In the end, O’Connor was stripped of his gold medal, though the IEF accepted his version of events and established that “he was not involved in a deliberate attempt to affect the performance of the horse”.
“It was a lifetime ago”, says O’Connor. “But it was like anything, any setback you come back stronger.”
Winning the bronze in the London Olympics eight years later was a “nice redemption”.

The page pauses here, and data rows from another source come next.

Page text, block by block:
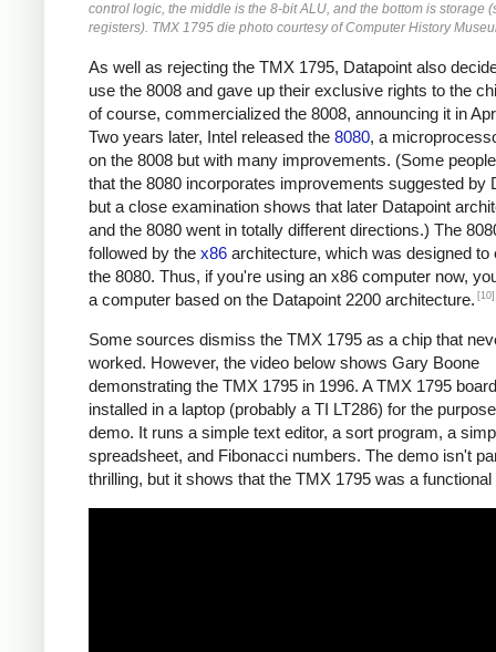
control logic, the middle is the 8-bit ALU, and the bottom is storage
registers). TMX 1795 die photo courtesy of Computer History
As well as rejecting the TMX 1795, Datapoint also
use the 8008 and gave up their exclusive rights to the
of course, commercialized the 8008, announcing it in
Two years later, Intel released the 8080, a
on the 8008 but with many improvements. (Some
that the 8080 incorporates improvements suggested by
but a close examination shows that later Datapoint
and the 8080 went in totally different directions.) The
followed by the x86 architecture, which was designed to
the 8080. Thus, if you're using an x86 computer now,
a computer based on the Datapoint 2200 architecture. [10]
Some sources dismiss the TMX 1795 as a chip that
worked. However, the video below shows Gary Boone
demonstrating the TMX 1795 in 1996. A TMX 1795
installed in a laptop (probably a TI LT286) for the
demo. It runs a simple text editor, a sort program, a
spreadsheet, and Fibonacci numbers. The demo isn't
thrilling, but it shows that the TMX 1795 was a functional
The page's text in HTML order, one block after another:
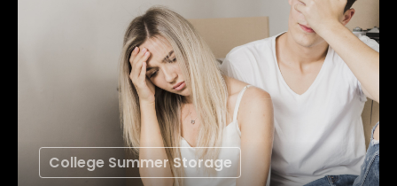
College Summer Storage
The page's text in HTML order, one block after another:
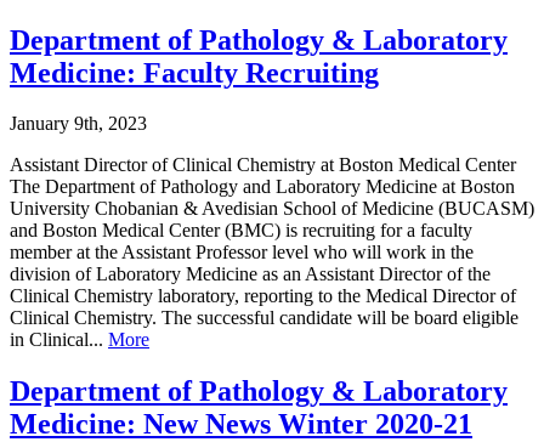
Department of Pathology & Laboratory
Medicine: Faculty Recruiting
January 9th, 2023
Assistant Director of Clinical Chemistry at Boston Medical Center
The Department of Pathology and Laboratory Medicine at Boston
University Chobanian & Avedisian School of Medicine (BUCASM)
and Boston Medical Center (BMC) is recruiting for a faculty
member at the Assistant Professor level who will work in the
division of Laboratory Medicine as an Assistant Director of the
Clinical Chemistry laboratory, reporting to the Medical Director of
Clinical Chemistry. The successful candidate will be board eligible
in Clinical... More
Department of Pathology & Laboratory
Medicine: New News Winter 2020-21
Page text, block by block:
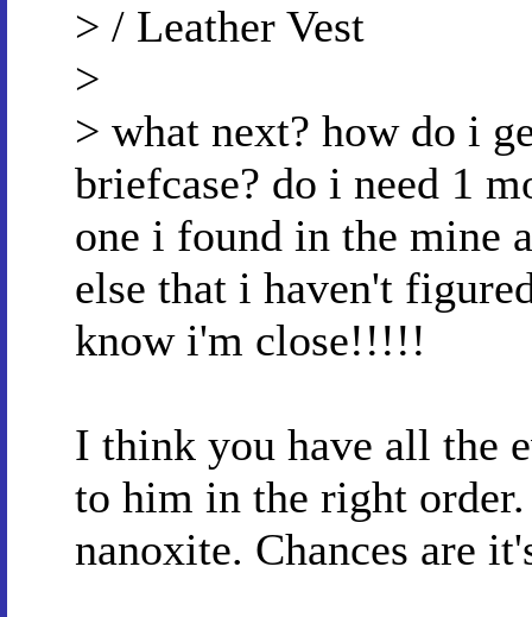
> / Leather Vest
>
> what next? how do i
briefcase? do i need 1
one i found in the mine
else that i haven't
know i'm close!!!!!
I think you have all the
to him in the right
nanoxite. Chances are
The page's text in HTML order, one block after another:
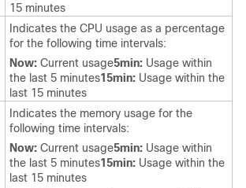
15 minutes
Indicates the CPU usage as a percentage
for the following time intervals:
Now: Current usage5min: Usage within
the last 5 minutes15min: Usage within the
last 15 minutes
Indicates the memory usage for the
following time intervals:
Now: Current usage5min: Usage within
the last 5 minutes15min: Usage within the
last 15 minutes
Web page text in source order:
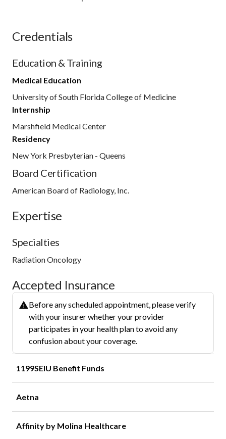
Credentials
Education & Training
Medical Education
University of South Florida College of Medicine
Internship
Marshfield Medical Center
Residency
New York Presbyterian - Queens
Board Certification
American Board of Radiology, Inc.
Expertise
Specialties
Radiation Oncology
Accepted Insurance
Before any scheduled appointment, please verify
with your insurer whether your provider
participates in your health plan to avoid any
confusion about your coverage.
1199SEIU Benefit Funds
Aetna
Affinity by Molina Healthcare
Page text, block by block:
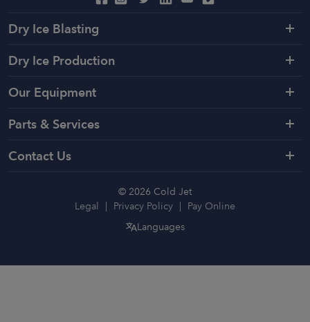
Dry Ice Blasting
Dry Ice Production
Our Equipment
Parts & Services
Contact Us
© 2026 Cold Jet
Legal
Privacy Policy
Pay Online
Languages
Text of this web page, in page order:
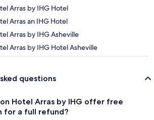
Arras by IHG Hotel
Arras an IHG Hotel
Arras by IHG Asheville
Arras by IHG Hotel Asheville
questions
Hotel Arras by IHG offer free
for a full refund?
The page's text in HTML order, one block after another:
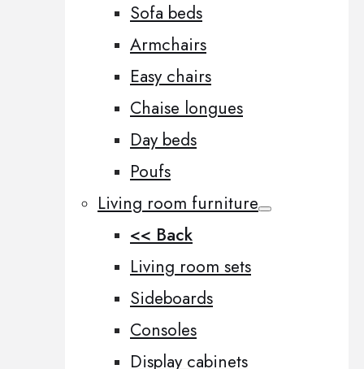
Sofa beds
Armchairs
Easy chairs
Chaise longues
Day beds
Poufs
Living room furniture
<< Back
Living room sets
Sideboards
Consoles
Display cabinets
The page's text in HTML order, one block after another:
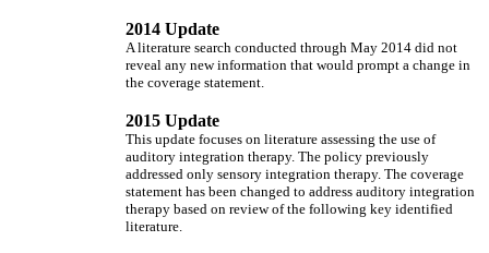
2014 Update
A literature search conducted through May 2014 did not
reveal any new information that would prompt a change in
the coverage statement.
2015 Update
This update focuses on literature assessing the use of
auditory integration therapy. The policy previously
addressed only sensory integration therapy. The coverage
statement has been changed to address auditory integration
therapy based on review of the following key identified
literature.
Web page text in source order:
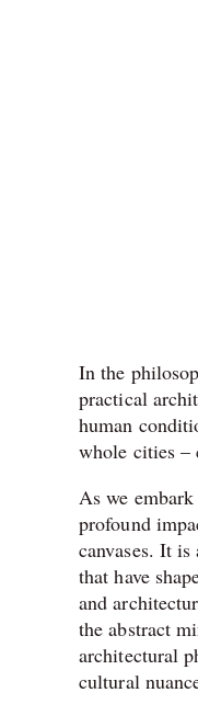
In the
practical
human
whole cities –
As we
profound
canvases. It
that have
and
the abstract
architectural
cultural
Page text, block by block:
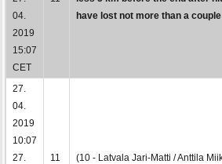
04.
2019
15:07
CET
have lost not more than a
27.
04.
2019
10:07
27.
11 (10 - Latvala Jari-Matti / Anttila
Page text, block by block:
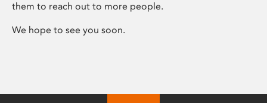
them to reach out to more people.
We hope to see you soon.
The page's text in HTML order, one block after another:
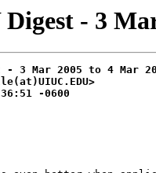
- 3
- 3 Mar 2005 to 4 Mar
-0600
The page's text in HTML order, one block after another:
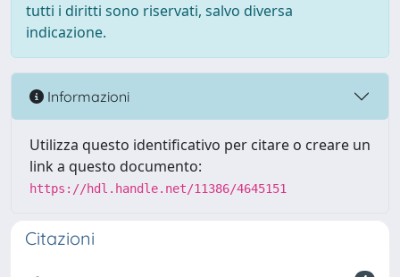
tutti i diritti sono riservati, salvo diversa
indicazione.
Informazioni
Utilizza questo identificativo per citare o creare un
link a questo documento:
https://hdl.handle.net/11386/4645151
Citazioni
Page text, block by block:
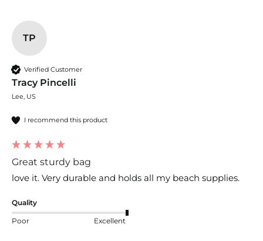
TP
Verified Customer
Tracy Pincelli
Lee, US
I recommend this product
Great sturdy bag
love it. Very durable and holds all my beach supplies.
Quality
Poor Excellent
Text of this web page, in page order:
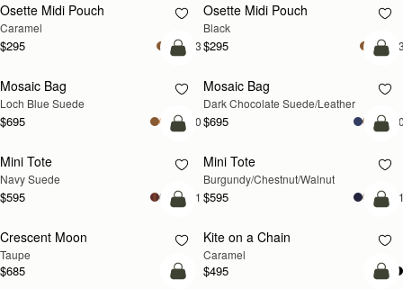
Osette Midi Pouch
Caramel
$295 +3
Osette Midi Pouch
Black
$295
NEW
add to bag
Mosaic Bag
Loch Blue Suede
$695 +10
Mosaic Bag
Dark Chocolate Suede/Leather
$695
NEW
add to bag
Mini Tote
Navy Suede
$595 +11
NEW
Mini Tote
Burgundy/Chestnut/Walnut
$595
NEW
add to bag
Crescent Moon
Taupe
$685
NEW
Kite on a Chain
Caramel
$495
add to bag
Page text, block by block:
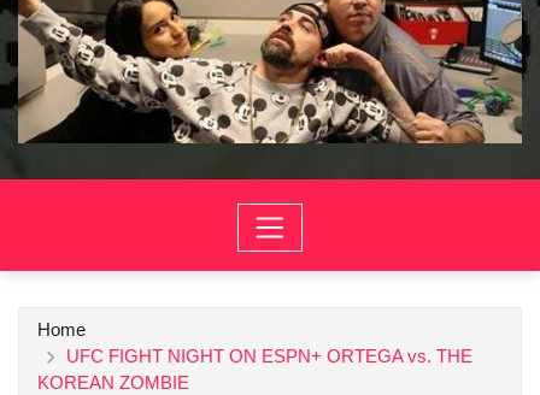
Home
UFC FIGHT NIGHT ON ESPN+ ORTEGA vs. THE
KOREAN ZOMBIE
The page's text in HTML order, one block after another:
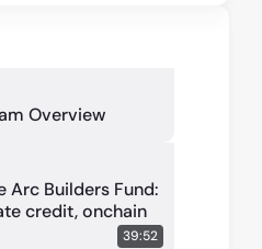
Overview
Arc Builders Fund:
credit, onchain
39:52
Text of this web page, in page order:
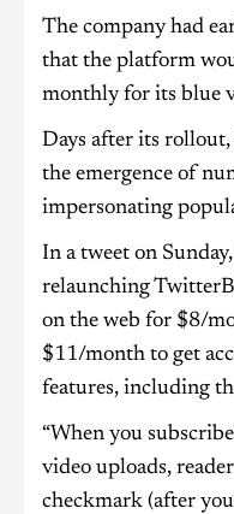
The company had
that the platform
monthly for its blue
Days after its
the emergence of
impersonating
In a tweet on
relaunching
on the web for $8/
$11/month to get
features, including
“When you
video uploads,
checkmark (after
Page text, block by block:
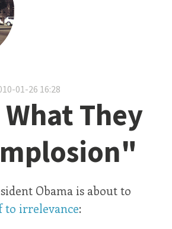
01-26 16:28
What They
Obama is about to
to irrelevance:
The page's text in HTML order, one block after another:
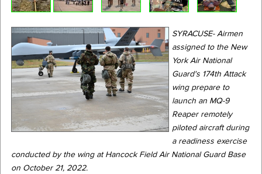
SYRACUSE- Airmen
assigned to the New
York Air National
Guard's 174th Attack
wing prepare to
launch an MQ-9
Reaper remotely
piloted aircraft during
a readiness exercise
conducted by the wing at Hancock Field Air National Guard Base
on October 21, 2022.
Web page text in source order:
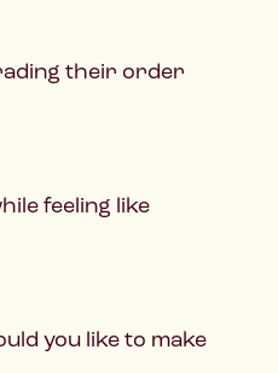
their order
feeling like
you like to make
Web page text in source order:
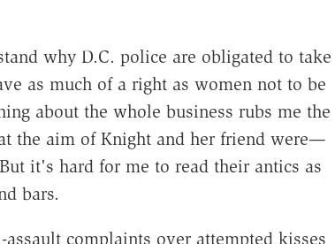
why D.C. police are obligated to take
as much of a right as women not to be
about the whole business rubs me the
the aim of Knight and her friend were—
it's hard for me to read their antics as
bars.
complaints over attempted kisses
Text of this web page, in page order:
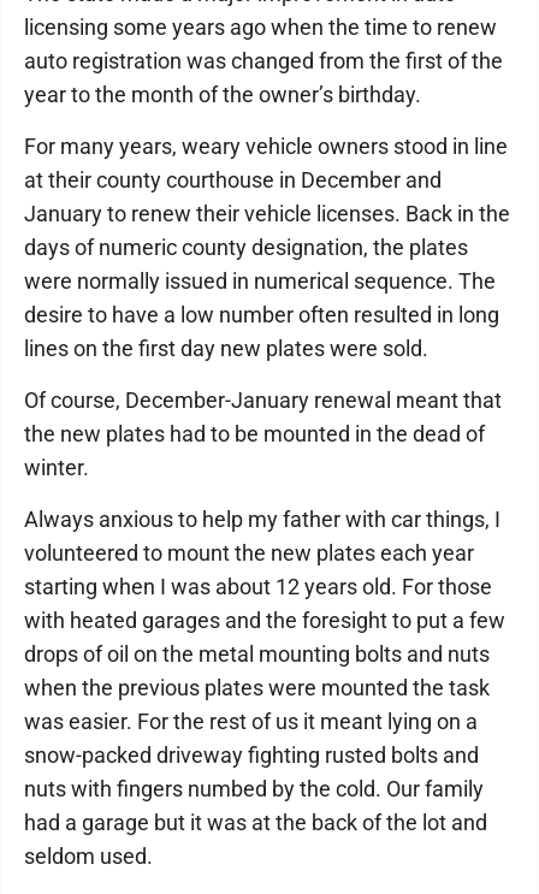
licensing some years ago when the time to renew
auto registration was changed from the first of the
year to the month of the owner’s birthday.
For many years, weary vehicle owners stood in line
at their county courthouse in December and
January to renew their vehicle licenses. Back in the
days of numeric county designation, the plates
were normally issued in numerical sequence. The
desire to have a low number often resulted in long
lines on the first day new plates were sold.
Of course, December-January renewal meant that
the new plates had to be mounted in the dead of
winter.
Always anxious to help my father with car things, I
volunteered to mount the new plates each year
starting when I was about 12 years old. For those
with heated garages and the foresight to put a few
drops of oil on the metal mounting bolts and nuts
when the previous plates were mounted the task
was easier. For the rest of us it meant lying on a
snow-packed driveway fighting rusted bolts and
nuts with fingers numbed by the cold. Our family
had a garage but it was at the back of the lot and
seldom used.
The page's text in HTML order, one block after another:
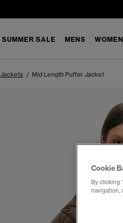
SUMMER SALE MENS
Jackets Mid Length Puffer Jacket
Cookie
By clicking
navigation,
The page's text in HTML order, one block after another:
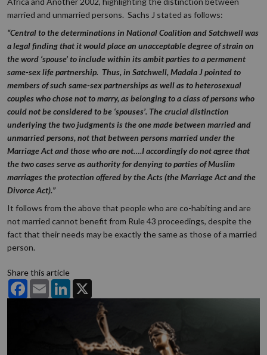
married and unmarried persons. Sachs J stated as follows:
“Central to the determinations in National Coalition and Satchwell was
a legal finding that it would place an unacceptable degree of strain on
the word ‘spouse’ to include within its ambit parties to a permanent
same-sex life partnership. Thus, in Satchwell, Madala J pointed to
members of such same-sex partnerships as well as to heterosexual
couples who chose not to marry, as belonging to a class of persons who
could not be considered to be ‘spouses’. The crucial distinction
underlying the two judgments is the one made between married and
unmarried persons, not that between persons married under the
Marriage Act and those who are not….I accordingly do not agree that
the two cases serve as authority for denying to parties of Muslim
marriages the protection offered by the Acts (the Marriage Act and the
Divorce Act).”
It follows from the above that people who are co-habiting and are
not married cannot benefit from Rule 43 proceedings, despite the
fact that their needs may be exactly the same as those of a married
person.
Share this article
FacebookEmail LinkedIn
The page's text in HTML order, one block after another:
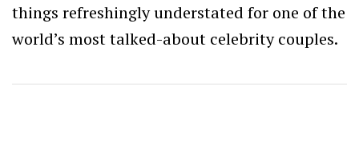
things refreshingly understated for one of the
world’s most talked-about celebrity couples.
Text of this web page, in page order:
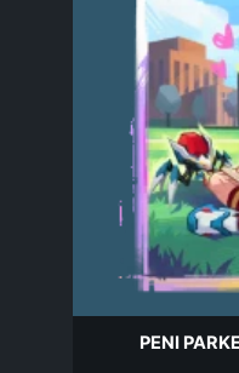
PENI
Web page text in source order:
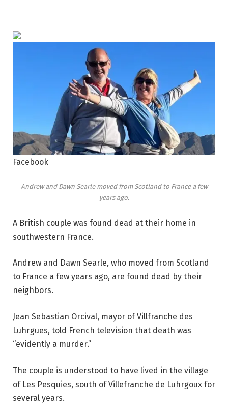
Facebook
Andrew and Dawn Searle moved from Scotland to France a few
years ago.
A British couple was found dead at their home in
southwestern France.
Andrew and Dawn Searle, who moved from Scotland
to France a few years ago, are found dead by their
neighbors.
Jean Sebastian Orcival, mayor of Villfranche des
Luhrgues, told French television that death was
“evidently a murder.”
The couple is understood to have lived in the village
of Les Pesquies, south of Villefranche de Luhrgoux for
several years.
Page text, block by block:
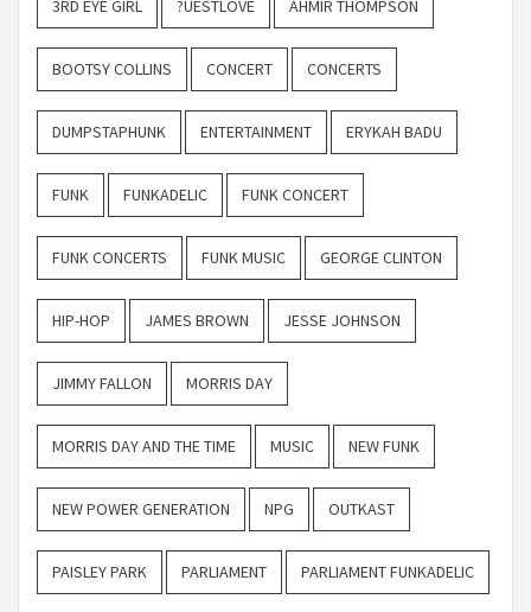
3RD EYE GIRL ?UESTLOVE AHMIR THOMPSON
BOOTSY COLLINS CONCERT CONCERTS
DUMPSTAPHUNK ENTERTAINMENT ERYKAH BADU
FUNK FUNKADELIC FUNK CONCERT
FUNK CONCERTS FUNK MUSIC GEORGE CLINTON
HIP-HOP JAMES BROWN JESSE JOHNSON
JIMMY FALLON MORRIS DAY
MORRIS DAY AND THE TIME MUSIC NEW FUNK
NEW POWER GENERATION NPG OUTKAST
PAISLEY PARK PARLIAMENT PARLIAMENT FUNKADELIC
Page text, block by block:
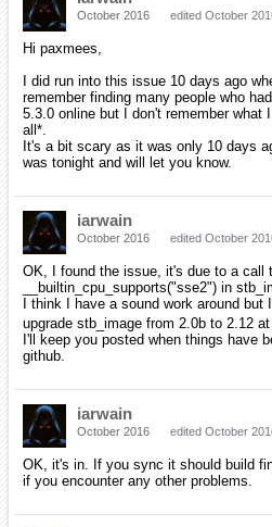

“It was not so much for me because I’m fairly thick-skinned about everything but it was more for my family and the people around me.
“And I don’t look back at that period of my life and say ‘God, that’s disaster’.
“It’s just like a progression or another chapter.”
He still has two empty spots on the skylight turret of his stables where the pictures of his three Olympic medals hang – and believes he has two more Games left in him before his target retirement age of 48, with Paris in 2024 and Los Angeles in 2028.
“You could win Grand Prix all over the world. But the Olympic Games is where it’s at because it touches the man on the street.”
Meanwhile, his ultimate ambition is to jump on the team alongside one or both of his students.
“They have a lot of ability and it would be the dream to be able to have coached people from the beginning up to that level.”